# YOUR OBJECTIVE
Retype only what runs from the first line of the records to the line with "Elfsight: Gain low-light", inclusive, and no pictures.

■ ■ ■

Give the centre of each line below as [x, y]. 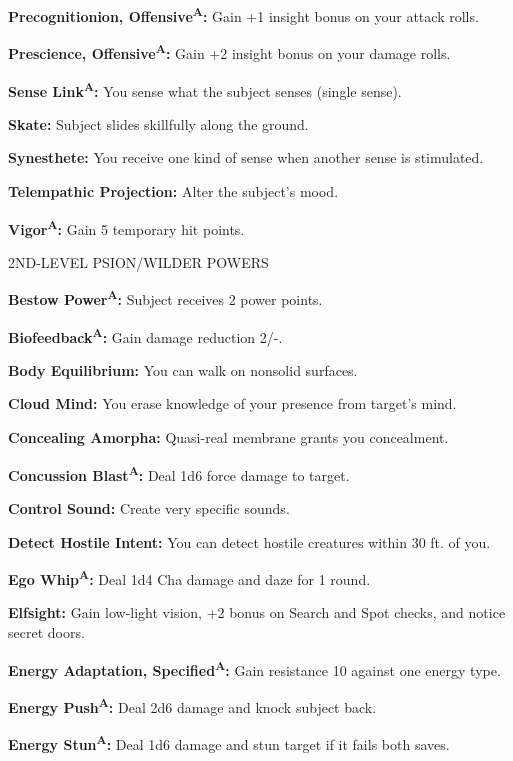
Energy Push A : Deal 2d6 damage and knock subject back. [192, 705]
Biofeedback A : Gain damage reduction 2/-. [145, 335]
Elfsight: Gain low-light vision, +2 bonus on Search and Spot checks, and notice [257, 612]
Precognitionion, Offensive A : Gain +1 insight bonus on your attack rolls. [243, 14]
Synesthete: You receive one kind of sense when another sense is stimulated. [246, 157]
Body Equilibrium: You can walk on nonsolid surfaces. [183, 369]
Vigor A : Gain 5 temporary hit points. [126, 227]
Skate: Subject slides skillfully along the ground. [158, 123]

■ ■ ■

# RESULT OF THE EXERCISE
Give the centre of each line below as [x, y]. 
Energy Push A : Deal 2d6 damage and knock subject back. [192, 705]
Biofeedback A : Gain damage reduction 2/-. [145, 335]
Elfsight: Gain low-light vision, +2 bonus on Search and Spot checks, and notice [257, 612]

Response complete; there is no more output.